Notifications
Clear all

Three disks failed certification within an hour of each other

Page 2 / 2
(@softraid-support)
Member Admin

Do you want to try a possible fixed version of the app? (We think, but are not certain yet, that we fixed this issue.)

ReplyQuote
Posted : 24/02/2020 10:24 am
(@ericbarker)
Eminent Member Customer

Do you want to try a possible fixed version of the app? (We think, but are not certain yet, that we fixed this issue.)

Sure! I definitely would.

However, I still haven't gotten confirmation from you as to whether the Terminal program finished correctly. As I said, after a number of days, it just stopped and said nothing.

The MacOS error is consistent with a new drive trying to load (or a drive that's been erased), since a certified drive is not formatted.

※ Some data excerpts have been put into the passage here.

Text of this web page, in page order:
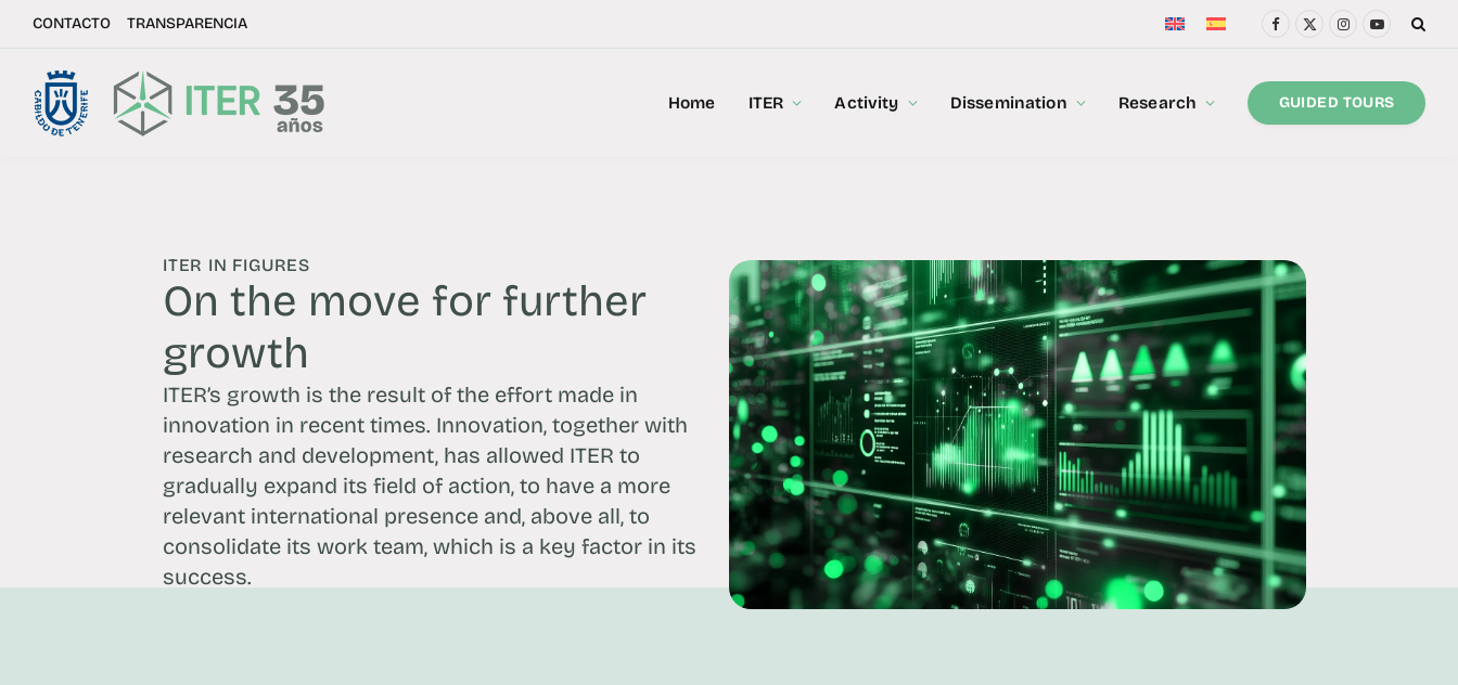
CONTACTO TRANSPARENCIA
Facebook
X
Instagram
YouTube
Home ITER Activity Dissemination Research GUIDED TOURS
ITER IN FIGURES
On the move for further
growth
ITER’s growth is the result of the effort made in
innovation in recent times. Innovation, together with
research and development, has allowed ITER to
gradually expand its field of action, to have a more
relevant international presence and, above all, to
consolidate its work team, which is a key factor in its
success.

It may be that all my drives HAVE already been certified.

ReplyQuote
Topic starter Posted : 24/02/2020 2:32 pm
(@softraid-support)
Member Admin

Here is a link to the beta (the driver is the same as 5.8.2, only the app has changed to hopefully prevent the application from losing contact with the softraidtoool.)

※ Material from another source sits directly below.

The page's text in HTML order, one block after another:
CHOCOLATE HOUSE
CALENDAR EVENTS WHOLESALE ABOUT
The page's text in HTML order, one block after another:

https://srforums.wpengine.com/updates/Latest_SoftRAID_5_Beta.html

Just run this and do the same certify.

I do not know whether the certify completed, as you indicated the disks ejected. I don't know whether that was after or before the command was running.

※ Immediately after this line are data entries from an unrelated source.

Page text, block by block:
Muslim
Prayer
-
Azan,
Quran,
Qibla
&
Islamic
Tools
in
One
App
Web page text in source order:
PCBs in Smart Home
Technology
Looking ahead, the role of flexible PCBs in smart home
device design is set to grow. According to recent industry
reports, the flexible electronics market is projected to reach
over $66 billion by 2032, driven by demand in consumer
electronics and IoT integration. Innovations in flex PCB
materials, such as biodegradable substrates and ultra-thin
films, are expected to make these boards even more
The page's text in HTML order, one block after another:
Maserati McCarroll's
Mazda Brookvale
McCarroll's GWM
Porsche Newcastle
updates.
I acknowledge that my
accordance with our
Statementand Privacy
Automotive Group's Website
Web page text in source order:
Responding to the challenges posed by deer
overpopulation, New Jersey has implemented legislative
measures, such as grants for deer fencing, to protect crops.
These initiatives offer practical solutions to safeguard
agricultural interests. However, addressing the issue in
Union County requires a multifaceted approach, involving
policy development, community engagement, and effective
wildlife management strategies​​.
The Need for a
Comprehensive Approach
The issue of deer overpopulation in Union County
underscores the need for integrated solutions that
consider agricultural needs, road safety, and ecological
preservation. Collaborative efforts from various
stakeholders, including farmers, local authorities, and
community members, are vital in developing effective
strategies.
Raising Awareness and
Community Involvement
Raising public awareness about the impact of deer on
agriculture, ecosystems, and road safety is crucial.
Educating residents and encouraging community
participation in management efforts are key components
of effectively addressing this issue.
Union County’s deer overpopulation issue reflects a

That is why I want us to add more verboseness to this command. ;-)

ReplyQuote
Posted : 24/02/2020 2:57 pm
(@ericbarker)
Eminent Member Customer

Okay thanks. I've got the beta running with the old driver (it gave me a warning to update the driver, but couldn't find one and quit). I think for the sake of testing, instead of doing 3 passes all at once, I'm just going to do a single pass multiple times. That may be a better strategy when working with larger drives like this. It shows a single pass taking just under 48 hours.

ReplyQuote
Topic starter Posted : 24/02/2020 3:23 pm
(@softraid-support)
Member Admin

The drive is not important, just the application.

But you want to do at least a 2 pass. The reason is the last pass is always zero's. Zero's are the default state of a disk, so you are not exercising it this way. A two pass at least has a random pattern on pass 1, then zero on pass 2.

ReplyQuote
Posted : 24/02/2020 7:02 pm
(@ericbarker)
Eminent Member Customer

ARGGG!!!!!

About 5 days into the test (most of the way through pass 2), the system unmounted the bay, giving me 6 dialog warnings of "This disk is unreadable" (which, of course just means it got disconnected and reconnected). And unlike the older version of SoftRaid, when I restarted the Certify, it didn't ask me to continue, but just restarted from scratch.

So I guess that's another 6 days? I've been at this for almost a month now.

ReplyQuote
Topic starter Posted : 28/02/2020 3:29 pm
(@softraid-support)
Member Admin

Are you sure it did not complete? that seems likely based on the lack of restart request.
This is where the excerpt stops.